As expected, the prime cleanup contractor at the Department of Energy’s Oak Ridge Site in Tennessee has taken over transuranic waste responsibilities from North Wind, the agency said Tuesday.
As of last week, Amentum-led United Cleanup Oak Ridge (UCOR) took over the Transuranic Waste Processing Center from North Wind Solutions, DOE said in a Tuesday announcement.
North Wind’s seven-year, $291-million contract expired Oct. 26 and the transuranic waste work was absorbed into UCOR’s site-wide cleanup contract. The current iteration of the UCOR contract, held by a team consisting of partners Amentum, Jacobs and Honeywell, began in May and is valued at $8.3 billion over 10 years.
So far, Transuranic Waste Processing Center workers processed, repackaged and certified 98% of the legacy debris waste for shipment to the Waste Isolation Pilot Plant (WIPP) in New Mexico, DOE said in the news release.
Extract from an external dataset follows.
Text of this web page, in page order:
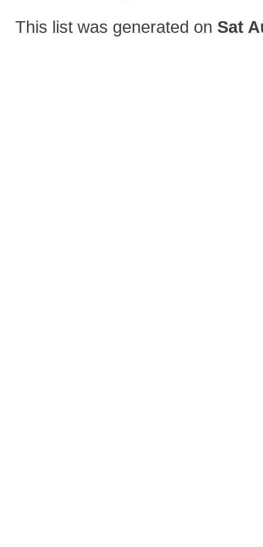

The processing center was built at the DOE Office of Environmental Management nuclear cleanup site in 2003. To date, workers at Oak Ridge have sent 83% the site’s contact-handled transuranic waste and 70% of the more radioactive remote-handled waste to WIPP, DOE said in the announcement.
The orientation meeting for North Wind employees being transferred over to UCOR occurred Oct. 27. UCOR plans to finish any remaining legacy transuranic waste processing, plan for eventual shipment to WIPP and ultimately tear down the processing facility.